In situ and remotely-sensed mean and turbulence characteristics of wind turbine wakes

With increasing deployment of wind turbines around the world, understanding how turbines extract energy from the wind is critical for estimating any limits to wind energy production and in understanding downstream impacts. High-resolution measurements of wind speed, temperature, and turbulence across the entire turbine rotor disk are essential to evaluate the effects of shear, stratification, and turbulence on turbine power performance. Energy dissipation rate measurements are also required for insight into wake dissipation processes.

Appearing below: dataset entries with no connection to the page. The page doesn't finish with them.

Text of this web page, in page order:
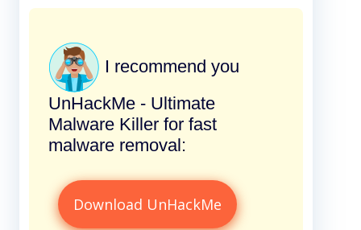
I recommend you
UnHackMe - Ultimate
Malware Killer for fast
malware removal:
Download UnHackMe
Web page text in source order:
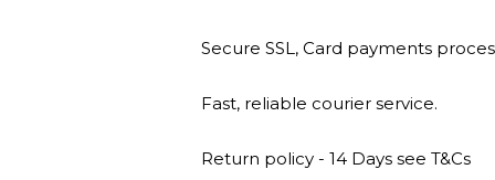
Secure SSL, Card payments
Fast, reliable courier service.
Return policy - 14 Days see T&Cs
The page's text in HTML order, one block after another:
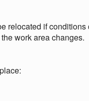
relocated if
work area changes.
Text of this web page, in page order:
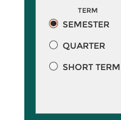
TERM
SEMESTER
QUARTER
SHORT TERM
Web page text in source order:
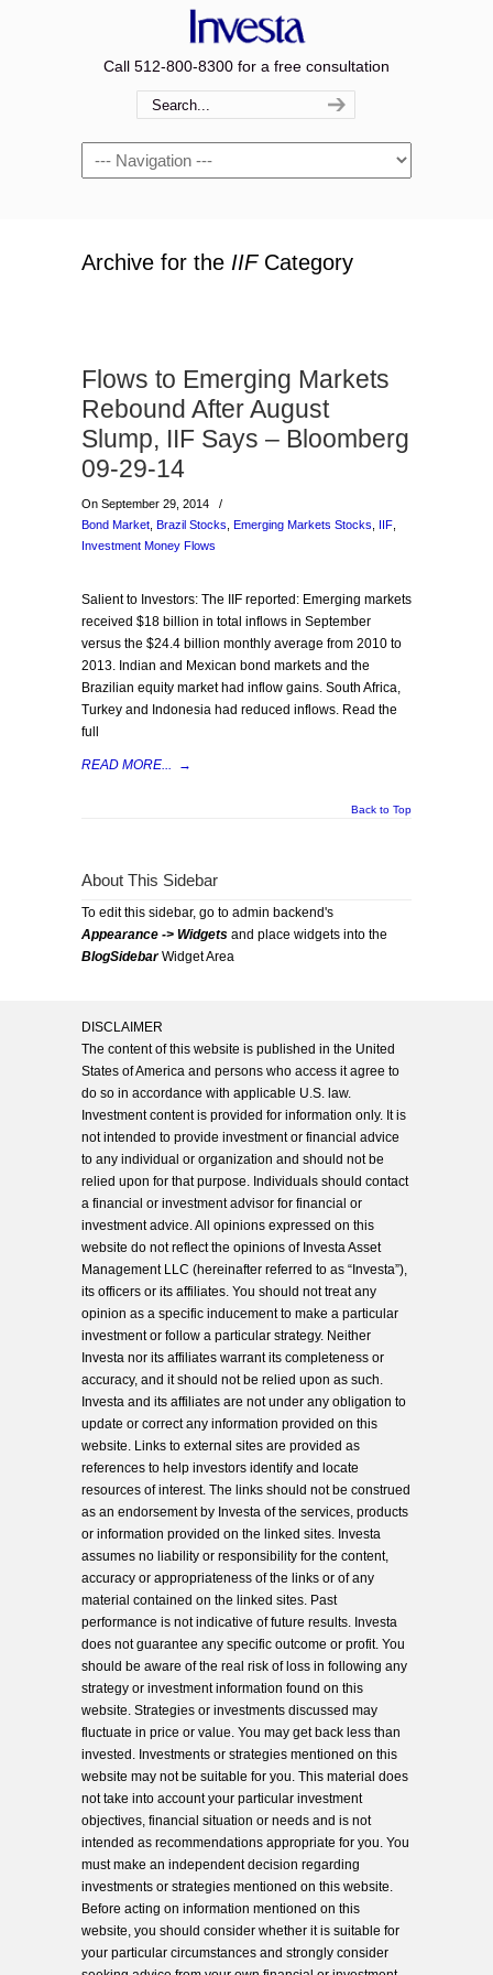
Call 512-800-8300 for a free consultation
Navigation
Archive for the IIFCategory
Flows to Emerging Markets
Rebound After August
Slump, IIF Says – Bloomberg
09-29-14
On September 29, 2014
/
Bond Market Brazil Stocks Emerging Markets Stocks IIF
Investment Money Flows
Salient to Investors: The IIF reported: Emerging markets
received $18 billion in total inflows in September
versus the $24.4 billion monthly average from 2010 to
2013. Indian and Mexican bond markets and the
Brazilian equity market had inflow gains. South Africa,
Turkey and Indonesia had reduced inflows. Read the
full
READ MORE... →
Back to Top
About This Sidebar
To edit this sidebar, go to admin backend's
Appearance -> Widgets and place widgets into the
BlogSidebarWidget Area
DISCLAIMER
The content of this website is published in the United
States of America and persons who access it agree to
do so in accordance with applicable U.S. law.
Investment content is provided for information only. It is
not intended to provide investment or financial advice
to any individual or organization and should not be
relied upon for that purpose. Individuals should contact
a financial or investment advisor for financial or
investment advice. All opinions expressed on this
website do not reflect the opinions of Investa Asset
Management LLC (hereinafter referred to as “Investa”),
its officers or its affiliates. You should not treat any
opinion as a specific inducement to make a particular
investment or follow a particular strategy. Neither
Investa nor its affiliates warrant its completeness or
accuracy, and it should not be relied upon as such.
Investa and its affiliates are not under any obligation to
update or correct any information provided on this
website. Links to external sites are provided as
references to help investors identify and locate
resources of interest. The links should not be construed
as an endorsement by Investa of the services, products
or information provided on the linked sites. Investa
assumes no liability or responsibility for the content,
accuracy or appropriateness of the links or of any
material contained on the linked sites. Past
performance is not indicative of future results. Investa
does not guarantee any specific outcome or profit. You
should be aware of the real risk of loss in following any
strategy or investment information found on this
website. Strategies or investments discussed may
fluctuate in price or value. You may get back less than
invested. Investments or strategies mentioned on this
website may not be suitable for you. This material does
not take into account your particular investment
objectives, financial situation or needs and is not
intended as recommendations appropriate for you. You
must make an independent decision regarding
investments or strategies mentioned on this website.
Before acting on information mentioned on this
website, you should consider whether it is suitable for
your particular circumstances and strongly consider

These data are lacking from current measurement practices, thereby limiting our understanding of atmosphere-turbine interactions and wake dynamics.

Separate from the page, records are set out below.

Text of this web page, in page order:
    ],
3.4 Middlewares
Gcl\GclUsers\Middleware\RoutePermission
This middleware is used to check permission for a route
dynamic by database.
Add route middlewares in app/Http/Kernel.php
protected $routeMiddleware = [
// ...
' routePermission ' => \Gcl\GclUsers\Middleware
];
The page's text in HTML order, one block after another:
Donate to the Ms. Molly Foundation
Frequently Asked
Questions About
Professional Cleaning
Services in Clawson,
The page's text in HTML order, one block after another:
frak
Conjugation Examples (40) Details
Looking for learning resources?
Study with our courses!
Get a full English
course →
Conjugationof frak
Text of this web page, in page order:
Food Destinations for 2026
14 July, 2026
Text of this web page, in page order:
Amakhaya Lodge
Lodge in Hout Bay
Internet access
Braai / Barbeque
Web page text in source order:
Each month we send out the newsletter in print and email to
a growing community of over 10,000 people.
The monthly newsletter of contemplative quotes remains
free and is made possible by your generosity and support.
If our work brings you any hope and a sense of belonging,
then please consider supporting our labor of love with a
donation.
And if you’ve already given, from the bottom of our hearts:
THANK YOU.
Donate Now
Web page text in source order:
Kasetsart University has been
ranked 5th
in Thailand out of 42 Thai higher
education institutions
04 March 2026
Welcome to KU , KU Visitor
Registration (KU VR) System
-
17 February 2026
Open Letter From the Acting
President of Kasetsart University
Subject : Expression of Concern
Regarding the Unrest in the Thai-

The CIRES Tethered Lifting System (TLS) is a unique state-of-the-art tethersonde, proven in numerous boundary-layer field experiments to be able to measure turbulence kinetic energy dissipation rates. In Fall 2012, two TLS will be deployed at NREL's National Wind Technology Center to collect simultaneous measurements of the inflow and outflow characteristics around the DOE 1.5 MW turbine. These measurements will enable us to study the effects of shear, stratification, and turbulence on turbine power production and wake dynamics, and compare our results with other measurement systems and wake models. In addition to these in situ measurements, the experimental design requires accurate and timely information on the location of the turbine wake, which will be provided by a Leosphere 200S scanning lidar deployed nearby. This presentation will highlight some of the observations from this field campaign on wake wind speed deficits (observed with both in situ and remotely sensed instrumentation), turbulence enhancement (observed with the remote sensing instruments), and turbulent kinetic energy dissipation rate (observed with the in situ instruments).